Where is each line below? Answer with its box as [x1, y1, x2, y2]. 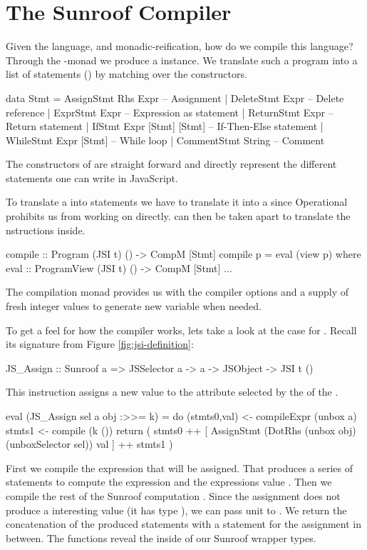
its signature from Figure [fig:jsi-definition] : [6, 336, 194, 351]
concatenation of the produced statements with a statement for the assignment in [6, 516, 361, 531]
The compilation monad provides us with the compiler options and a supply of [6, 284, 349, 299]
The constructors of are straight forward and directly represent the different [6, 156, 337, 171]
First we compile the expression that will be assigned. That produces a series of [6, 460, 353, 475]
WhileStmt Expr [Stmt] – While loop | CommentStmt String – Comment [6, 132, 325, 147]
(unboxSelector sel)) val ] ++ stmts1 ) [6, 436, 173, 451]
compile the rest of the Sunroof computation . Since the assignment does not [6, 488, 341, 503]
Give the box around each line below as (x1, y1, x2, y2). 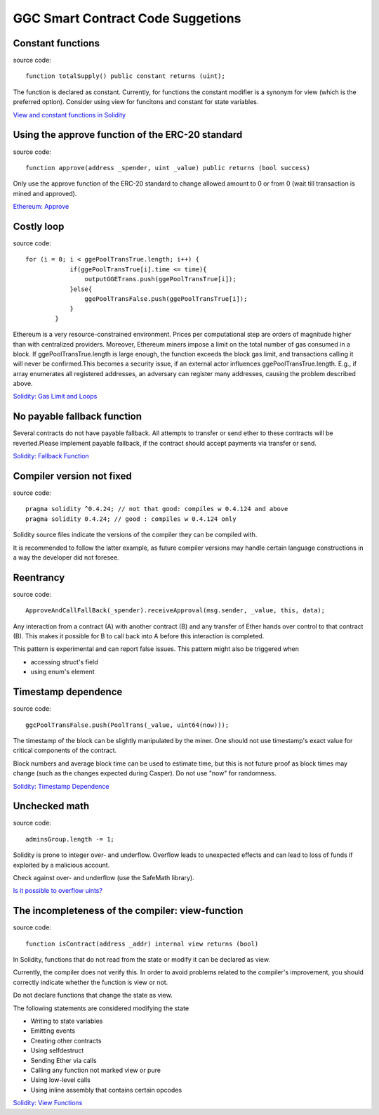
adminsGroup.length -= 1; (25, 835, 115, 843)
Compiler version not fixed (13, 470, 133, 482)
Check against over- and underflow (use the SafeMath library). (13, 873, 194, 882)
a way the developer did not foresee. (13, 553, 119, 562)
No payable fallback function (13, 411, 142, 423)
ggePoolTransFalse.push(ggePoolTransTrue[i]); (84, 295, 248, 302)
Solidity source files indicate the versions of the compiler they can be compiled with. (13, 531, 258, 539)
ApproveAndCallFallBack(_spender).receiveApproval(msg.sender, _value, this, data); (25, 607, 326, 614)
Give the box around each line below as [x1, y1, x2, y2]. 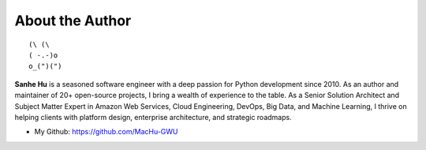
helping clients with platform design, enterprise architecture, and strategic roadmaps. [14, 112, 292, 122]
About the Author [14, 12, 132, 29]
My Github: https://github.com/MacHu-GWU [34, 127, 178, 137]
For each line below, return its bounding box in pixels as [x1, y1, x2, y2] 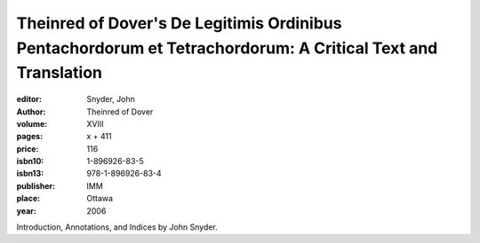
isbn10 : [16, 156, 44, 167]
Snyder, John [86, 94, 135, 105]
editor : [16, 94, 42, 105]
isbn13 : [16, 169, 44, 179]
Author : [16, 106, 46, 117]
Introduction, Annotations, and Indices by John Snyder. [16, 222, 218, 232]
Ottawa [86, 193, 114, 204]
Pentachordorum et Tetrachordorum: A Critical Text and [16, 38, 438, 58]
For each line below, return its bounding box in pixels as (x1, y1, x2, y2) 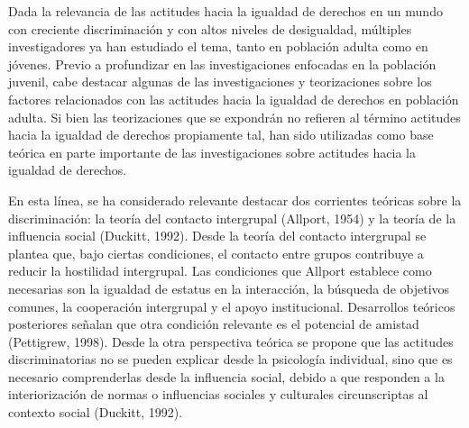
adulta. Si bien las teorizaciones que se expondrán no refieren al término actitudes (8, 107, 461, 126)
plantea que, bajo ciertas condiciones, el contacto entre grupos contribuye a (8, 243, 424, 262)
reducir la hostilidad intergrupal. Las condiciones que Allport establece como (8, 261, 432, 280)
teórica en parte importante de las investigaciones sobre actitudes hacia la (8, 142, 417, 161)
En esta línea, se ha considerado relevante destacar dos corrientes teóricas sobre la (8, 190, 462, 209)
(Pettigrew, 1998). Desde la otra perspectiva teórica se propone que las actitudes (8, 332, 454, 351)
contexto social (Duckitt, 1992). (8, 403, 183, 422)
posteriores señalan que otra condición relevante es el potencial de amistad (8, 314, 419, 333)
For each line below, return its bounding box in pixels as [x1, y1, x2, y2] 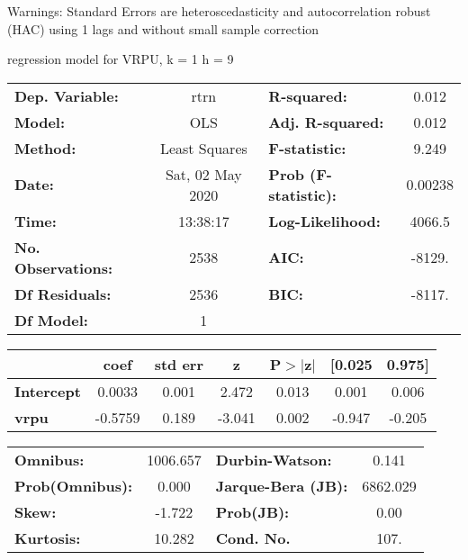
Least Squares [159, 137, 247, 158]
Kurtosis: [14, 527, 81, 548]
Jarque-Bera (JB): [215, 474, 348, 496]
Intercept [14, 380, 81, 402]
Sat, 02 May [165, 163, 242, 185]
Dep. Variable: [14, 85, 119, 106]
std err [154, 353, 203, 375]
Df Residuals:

:: TASK DESCRIPTION ::
Which part of the entries opens with the line containing "No payable fallback" and closes with the line containing "teórica en parte"? Output that part exactly, ends included, pictures excluded.

:: RESULT BELOW ::
No payable fallback function (13, 411, 142, 423)
ggePoolTransFalse.push(ggePoolTransTrue[i]); (84, 295, 248, 302)
Solidity source files indicate the versions of the compiler they can be compiled with. (13, 531, 258, 539)
ApproveAndCallFallBack(_spender).receiveApproval(msg.sender, _value, this, data); (25, 607, 326, 614)
Give the box around each line below as [x1, y1, x2, y2]. 
helping clients with platform design, enterprise architecture, and strategic roadmaps. [14, 112, 292, 122]
About the Author [14, 12, 132, 29]
My Github: https://github.com/MacHu-GWU [34, 127, 178, 137]
For each line below, return its bounding box in pixels as [x1, y1, x2, y2] 
isbn10 : [16, 156, 44, 167]
Snyder, John [86, 94, 135, 105]
editor : [16, 94, 42, 105]
isbn13 : [16, 169, 44, 179]
Author : [16, 106, 46, 117]
Introduction, Annotations, and Indices by John Snyder. [16, 222, 218, 232]
Ottawa [86, 193, 114, 204]
Pentachordorum et Tetrachordorum: A Critical Text and [16, 38, 438, 58]
For each line below, return its bounding box in pixels as (x1, y1, x2, y2) 
adulta. Si bien las teorizaciones que se expondrán no refieren al término actitudes (8, 107, 461, 126)
plantea que, bajo ciertas condiciones, el contacto entre grupos contribuye a (8, 243, 424, 262)
reducir la hostilidad intergrupal. Las condiciones que Allport establece como (8, 261, 432, 280)
teórica en parte importante de las investigaciones sobre actitudes hacia la (8, 142, 417, 161)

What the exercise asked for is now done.